The sixth ordinary and exceptional congress was co-chaired by Reverend Pastors Simon Bolivar Njami and Samuel Bikoi. The Yaounde congress was the logical outcome of the consultation meeting of June 3, 2014 between the Minister of Territorial Administration and Decentralisation, Réne Emmanuel Sadi and four members of the Provisional Committee of the UPC that included Pierre Sende, François Zogning, Bernard Wandji and Basile Louka.

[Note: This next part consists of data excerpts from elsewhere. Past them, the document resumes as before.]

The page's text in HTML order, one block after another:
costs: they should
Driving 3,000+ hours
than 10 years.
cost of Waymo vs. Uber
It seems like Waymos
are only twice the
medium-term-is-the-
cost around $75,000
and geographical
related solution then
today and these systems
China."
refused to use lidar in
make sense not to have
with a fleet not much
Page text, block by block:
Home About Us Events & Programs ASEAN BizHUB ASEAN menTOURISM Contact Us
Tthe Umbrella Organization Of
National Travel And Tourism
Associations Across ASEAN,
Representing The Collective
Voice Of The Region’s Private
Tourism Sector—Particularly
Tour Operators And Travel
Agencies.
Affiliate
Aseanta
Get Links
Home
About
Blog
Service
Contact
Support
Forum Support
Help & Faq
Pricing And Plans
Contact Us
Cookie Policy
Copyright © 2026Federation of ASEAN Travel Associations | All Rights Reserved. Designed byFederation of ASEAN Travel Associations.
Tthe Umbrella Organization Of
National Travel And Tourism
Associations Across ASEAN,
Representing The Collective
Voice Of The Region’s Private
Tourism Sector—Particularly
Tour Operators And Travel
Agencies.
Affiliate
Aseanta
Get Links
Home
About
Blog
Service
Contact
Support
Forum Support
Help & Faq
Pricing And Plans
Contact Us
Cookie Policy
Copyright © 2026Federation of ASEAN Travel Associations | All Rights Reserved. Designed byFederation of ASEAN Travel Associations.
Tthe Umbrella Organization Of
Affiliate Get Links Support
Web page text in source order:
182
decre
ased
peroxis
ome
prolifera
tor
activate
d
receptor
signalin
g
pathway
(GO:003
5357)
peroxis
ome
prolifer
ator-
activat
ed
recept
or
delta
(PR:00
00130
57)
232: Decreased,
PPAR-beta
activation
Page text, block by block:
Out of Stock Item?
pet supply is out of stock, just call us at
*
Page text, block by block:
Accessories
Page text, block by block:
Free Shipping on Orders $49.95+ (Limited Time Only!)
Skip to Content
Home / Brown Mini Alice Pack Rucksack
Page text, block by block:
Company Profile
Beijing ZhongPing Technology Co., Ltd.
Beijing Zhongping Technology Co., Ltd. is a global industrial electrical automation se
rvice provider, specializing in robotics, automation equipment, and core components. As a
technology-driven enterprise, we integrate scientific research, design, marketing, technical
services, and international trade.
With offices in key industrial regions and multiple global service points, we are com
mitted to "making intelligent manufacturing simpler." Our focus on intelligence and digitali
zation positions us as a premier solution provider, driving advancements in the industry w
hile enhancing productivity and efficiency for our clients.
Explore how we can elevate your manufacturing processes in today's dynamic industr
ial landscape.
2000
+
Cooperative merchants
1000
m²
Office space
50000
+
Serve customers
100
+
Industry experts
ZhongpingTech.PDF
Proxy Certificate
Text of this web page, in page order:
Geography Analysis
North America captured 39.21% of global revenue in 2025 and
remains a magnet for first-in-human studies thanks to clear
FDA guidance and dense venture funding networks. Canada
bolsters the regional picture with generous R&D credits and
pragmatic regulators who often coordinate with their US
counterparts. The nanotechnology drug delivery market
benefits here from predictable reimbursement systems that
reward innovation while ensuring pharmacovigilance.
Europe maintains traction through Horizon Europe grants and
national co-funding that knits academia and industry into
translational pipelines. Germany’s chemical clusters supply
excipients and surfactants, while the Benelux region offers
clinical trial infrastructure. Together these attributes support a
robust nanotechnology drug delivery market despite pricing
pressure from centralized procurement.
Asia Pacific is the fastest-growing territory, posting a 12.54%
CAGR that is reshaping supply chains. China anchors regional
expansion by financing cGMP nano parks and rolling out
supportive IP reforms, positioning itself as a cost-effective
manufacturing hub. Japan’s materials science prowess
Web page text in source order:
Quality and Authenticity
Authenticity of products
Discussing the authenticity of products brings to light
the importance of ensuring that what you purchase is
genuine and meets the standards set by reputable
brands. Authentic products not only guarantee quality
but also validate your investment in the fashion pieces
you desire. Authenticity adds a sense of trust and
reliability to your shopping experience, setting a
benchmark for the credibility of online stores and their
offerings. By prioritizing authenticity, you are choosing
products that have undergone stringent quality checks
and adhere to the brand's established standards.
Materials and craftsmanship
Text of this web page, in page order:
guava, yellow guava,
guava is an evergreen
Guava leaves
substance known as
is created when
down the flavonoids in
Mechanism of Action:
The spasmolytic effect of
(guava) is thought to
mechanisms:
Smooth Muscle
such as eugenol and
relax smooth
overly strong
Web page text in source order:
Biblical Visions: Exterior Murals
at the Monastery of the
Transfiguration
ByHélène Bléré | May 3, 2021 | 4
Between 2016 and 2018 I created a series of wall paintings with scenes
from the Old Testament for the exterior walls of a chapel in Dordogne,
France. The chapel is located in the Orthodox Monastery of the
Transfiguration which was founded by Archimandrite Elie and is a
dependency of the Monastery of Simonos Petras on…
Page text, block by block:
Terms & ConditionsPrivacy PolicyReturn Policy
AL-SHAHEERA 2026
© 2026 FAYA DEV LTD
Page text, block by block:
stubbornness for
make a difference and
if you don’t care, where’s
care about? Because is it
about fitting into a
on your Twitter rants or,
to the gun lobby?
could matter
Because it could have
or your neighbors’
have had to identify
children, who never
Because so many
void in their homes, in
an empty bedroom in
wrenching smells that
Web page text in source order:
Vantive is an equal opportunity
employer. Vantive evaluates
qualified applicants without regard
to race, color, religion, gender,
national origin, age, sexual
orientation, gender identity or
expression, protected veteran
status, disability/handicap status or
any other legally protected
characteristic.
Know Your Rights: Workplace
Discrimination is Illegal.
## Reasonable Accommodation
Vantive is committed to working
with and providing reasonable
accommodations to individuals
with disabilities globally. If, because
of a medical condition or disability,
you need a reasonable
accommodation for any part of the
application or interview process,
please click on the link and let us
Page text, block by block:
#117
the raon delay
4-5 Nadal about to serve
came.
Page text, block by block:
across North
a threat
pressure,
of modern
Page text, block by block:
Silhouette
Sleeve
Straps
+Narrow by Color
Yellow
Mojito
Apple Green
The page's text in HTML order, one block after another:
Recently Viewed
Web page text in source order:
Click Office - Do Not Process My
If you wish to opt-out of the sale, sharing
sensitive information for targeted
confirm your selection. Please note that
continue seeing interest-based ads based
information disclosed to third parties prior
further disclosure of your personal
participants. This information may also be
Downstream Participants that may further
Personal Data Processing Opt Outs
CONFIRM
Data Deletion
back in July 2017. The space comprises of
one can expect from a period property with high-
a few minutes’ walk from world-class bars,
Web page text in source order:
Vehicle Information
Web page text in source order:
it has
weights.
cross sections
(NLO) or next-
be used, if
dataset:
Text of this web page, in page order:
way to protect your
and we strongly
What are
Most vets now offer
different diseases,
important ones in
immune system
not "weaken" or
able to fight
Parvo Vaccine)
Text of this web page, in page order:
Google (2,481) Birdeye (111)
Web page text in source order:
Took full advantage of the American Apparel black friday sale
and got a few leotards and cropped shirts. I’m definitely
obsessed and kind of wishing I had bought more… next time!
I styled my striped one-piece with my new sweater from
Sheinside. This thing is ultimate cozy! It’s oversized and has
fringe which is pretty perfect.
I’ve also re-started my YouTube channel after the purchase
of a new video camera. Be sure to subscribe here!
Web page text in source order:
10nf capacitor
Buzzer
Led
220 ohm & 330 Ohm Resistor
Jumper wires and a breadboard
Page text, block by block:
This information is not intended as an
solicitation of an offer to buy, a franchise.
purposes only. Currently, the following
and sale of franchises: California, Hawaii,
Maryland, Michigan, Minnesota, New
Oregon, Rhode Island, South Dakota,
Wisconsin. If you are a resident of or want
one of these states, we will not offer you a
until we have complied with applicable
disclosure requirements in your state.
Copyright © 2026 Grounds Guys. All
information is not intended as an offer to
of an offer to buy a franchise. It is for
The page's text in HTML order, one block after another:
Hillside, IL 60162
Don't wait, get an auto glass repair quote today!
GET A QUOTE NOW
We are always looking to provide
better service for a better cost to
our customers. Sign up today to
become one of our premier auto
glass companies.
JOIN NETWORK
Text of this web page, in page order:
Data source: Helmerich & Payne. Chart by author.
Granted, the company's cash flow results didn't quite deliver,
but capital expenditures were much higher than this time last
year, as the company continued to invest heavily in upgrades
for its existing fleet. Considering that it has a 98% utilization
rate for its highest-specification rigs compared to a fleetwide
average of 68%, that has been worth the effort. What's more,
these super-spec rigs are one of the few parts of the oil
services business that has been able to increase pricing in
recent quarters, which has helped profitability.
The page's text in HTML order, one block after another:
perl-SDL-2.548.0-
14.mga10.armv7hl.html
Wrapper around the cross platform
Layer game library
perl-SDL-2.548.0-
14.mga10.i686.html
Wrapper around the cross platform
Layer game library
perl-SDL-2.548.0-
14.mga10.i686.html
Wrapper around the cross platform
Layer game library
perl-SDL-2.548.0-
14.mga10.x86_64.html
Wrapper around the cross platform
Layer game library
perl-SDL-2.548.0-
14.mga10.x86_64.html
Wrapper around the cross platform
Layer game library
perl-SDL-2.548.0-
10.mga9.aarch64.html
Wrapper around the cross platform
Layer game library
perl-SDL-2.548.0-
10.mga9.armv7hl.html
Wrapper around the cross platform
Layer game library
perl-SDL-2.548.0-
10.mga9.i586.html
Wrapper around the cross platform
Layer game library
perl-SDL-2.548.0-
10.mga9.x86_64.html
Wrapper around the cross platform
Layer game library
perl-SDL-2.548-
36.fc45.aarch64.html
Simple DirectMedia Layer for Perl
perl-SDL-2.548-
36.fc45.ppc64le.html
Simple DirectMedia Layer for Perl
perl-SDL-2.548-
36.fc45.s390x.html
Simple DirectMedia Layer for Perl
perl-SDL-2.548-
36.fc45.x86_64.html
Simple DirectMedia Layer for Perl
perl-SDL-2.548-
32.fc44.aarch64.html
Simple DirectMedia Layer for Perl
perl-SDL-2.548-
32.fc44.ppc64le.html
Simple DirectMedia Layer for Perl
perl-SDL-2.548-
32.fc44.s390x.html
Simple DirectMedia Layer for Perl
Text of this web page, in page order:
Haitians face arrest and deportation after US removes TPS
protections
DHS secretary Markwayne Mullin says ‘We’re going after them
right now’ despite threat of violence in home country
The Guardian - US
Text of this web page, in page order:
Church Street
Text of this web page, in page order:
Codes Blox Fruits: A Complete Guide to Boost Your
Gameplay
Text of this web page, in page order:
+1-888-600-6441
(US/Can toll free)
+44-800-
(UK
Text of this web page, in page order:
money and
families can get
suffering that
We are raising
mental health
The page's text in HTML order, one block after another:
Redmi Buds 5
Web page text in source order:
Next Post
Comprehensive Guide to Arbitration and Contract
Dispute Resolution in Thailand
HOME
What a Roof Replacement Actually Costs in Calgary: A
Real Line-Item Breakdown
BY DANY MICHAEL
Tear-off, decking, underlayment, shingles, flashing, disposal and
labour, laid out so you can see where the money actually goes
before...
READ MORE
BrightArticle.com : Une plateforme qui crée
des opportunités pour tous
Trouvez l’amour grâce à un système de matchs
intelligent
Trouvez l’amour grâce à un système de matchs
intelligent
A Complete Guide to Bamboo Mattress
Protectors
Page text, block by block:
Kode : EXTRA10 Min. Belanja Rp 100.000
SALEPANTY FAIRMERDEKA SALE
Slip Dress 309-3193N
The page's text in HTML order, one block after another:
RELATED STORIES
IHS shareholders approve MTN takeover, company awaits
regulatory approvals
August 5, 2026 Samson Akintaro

The path to the election of the unitary executive bureau of the UPC was rough as there were 12 candidates for the post of Secretary General and 10 candidates for the post of President of the Steering Committee who were all voted through a uninominal system. The real hurdle and impasse in the election process was to have an electoral college as the over 3,000 delegates for the congress were ready to vote. Through the ingenuity of the co-chairpersons of the congress, five delegates from each of the 72 sections of the party finally formed the electoral college of 352 voters. The whole process was also characterized by disgruntlement with attacks and counter- attacks of hiring voters heard here and there.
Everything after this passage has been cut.